Mahkamah Konstitusi (MK) memutus tidak dapat menerima uji materiil Pasal 7 ayat (2) huruf i Undang-Undang Nomor 10 Tahun 2016 tentang Pemilihan Gubernur, Bupati, dan Walikota (UU Pilkada), Selasa (28/2). Majelis Hakim menilai permohonan perkara Nomor 2/PUU-XV/2017 bersifat kabur (obscuur libel).
"Menyatakan permohonan Pemohon tidak dapat diterima," ujar Ketua MK Arief Hidayat didampingi tujuh hakim konstitusi lainnya lainnya.
Mahkamah menilai pemohon tidak jelas dalam menerangkan kedudukan hukumnya. Dalam permohonannya, pemohon sebatas menginfokan dirinya sebagai sarjana hukum yang bertugas di DPP Front Pribumi. "Ditambah lagi ada frasa sendiri maupun bersama dalam penjelasan kedudukan hukum. Ini membuat menjadi tak jelas siapa yang dimaksud dalam frasa tersebut," jelas Hakim Konstitusi Manahan M.P. Sitompul membacakan pertimbangan hukum.
Selain itu, Aswanto menyebut tak ada koherensi antara maksud permohonan pemohon dengan hasil jika permohonan dikabulkan. Pemohon meminta agar calon kepala daerah yang melakukan perbuatan tercela tidak bisa maju ikut pilkada. Tetapi di sisi lain, pemohon meminta MK pasal yang diujikan dinyatakan bertentangan dengan konstitusi. "Padahal pasal tersebut justru mengatur calon pilkada tidak boleh melakukan perbuatan tercela," tegasnya.
Aswanto juga menjelaskan pihaknya tidak mentolerir keterlambatan perbaikan permohonan. Dalam perkara tersebut, MK memakai permohonan awal yang telah diterima. Pemohon memasukkan perbaikan permohonan pada 1 Februari 2017, padahal tenggat waktu adalah tanggal 30 Januari 2017.
Pemohon adalah Suta Widya. Ia memandang kepala daerah yang pernah melakukan perbuatan tercela tidak patut untuk menjadi peserta pilkada.
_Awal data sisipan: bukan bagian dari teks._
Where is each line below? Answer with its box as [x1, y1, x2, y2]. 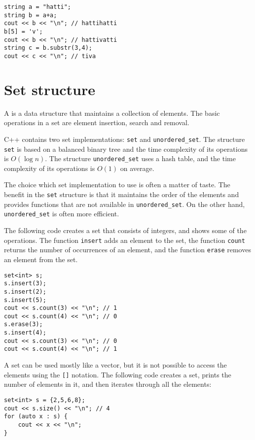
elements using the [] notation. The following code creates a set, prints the [4, 369, 231, 379]
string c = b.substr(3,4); [4, 44, 92, 52]
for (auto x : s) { [4, 413, 68, 420]
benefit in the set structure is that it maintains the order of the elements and [4, 189, 239, 200]
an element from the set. [4, 254, 78, 264]
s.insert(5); [4, 296, 46, 304]
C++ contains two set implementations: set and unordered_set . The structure [4, 134, 245, 144]
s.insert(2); [4, 288, 46, 295]

Jika calon kepala daerah pernah melakukan perbuatan tercela, hal tersebut sangal kontradiktif dengan semangat bela negara. Menurut pemohon, salah satu calon gubernur DKI Jakarta pernah melakukan perbuatan penistaan terhadap agama.
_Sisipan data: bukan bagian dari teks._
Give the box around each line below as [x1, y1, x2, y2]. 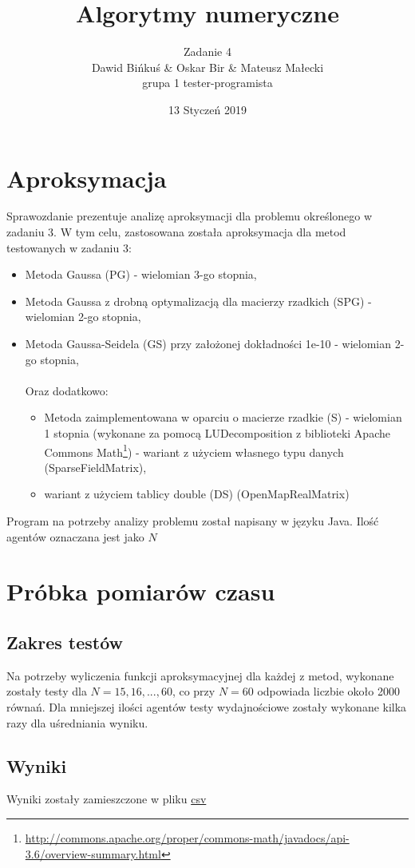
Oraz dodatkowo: [25, 382, 109, 398]
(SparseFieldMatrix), [44, 458, 147, 475]
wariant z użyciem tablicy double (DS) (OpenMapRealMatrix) [44, 486, 350, 502]
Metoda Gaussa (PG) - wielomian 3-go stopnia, [25, 266, 257, 283]
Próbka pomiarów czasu [6, 575, 275, 608]
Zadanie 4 [184, 43, 231, 60]
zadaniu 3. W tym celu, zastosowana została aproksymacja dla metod [6, 224, 346, 240]
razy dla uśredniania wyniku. [6, 714, 148, 731]

Tindakan tersebut, menurut pemohon, merupakan salah satu bentuk perbualan tercela dan sudah sepatutnya mengundurkan diri dari keikutsertaannya sebagai calon gubernur DKI Jakarta. Jika tetap melanjutkan keikutsertaannya dalam pilkada, ia menilai hal tersebut bertentangan dengan Pasal 27 ayal (1) dan (2) UUD 1945.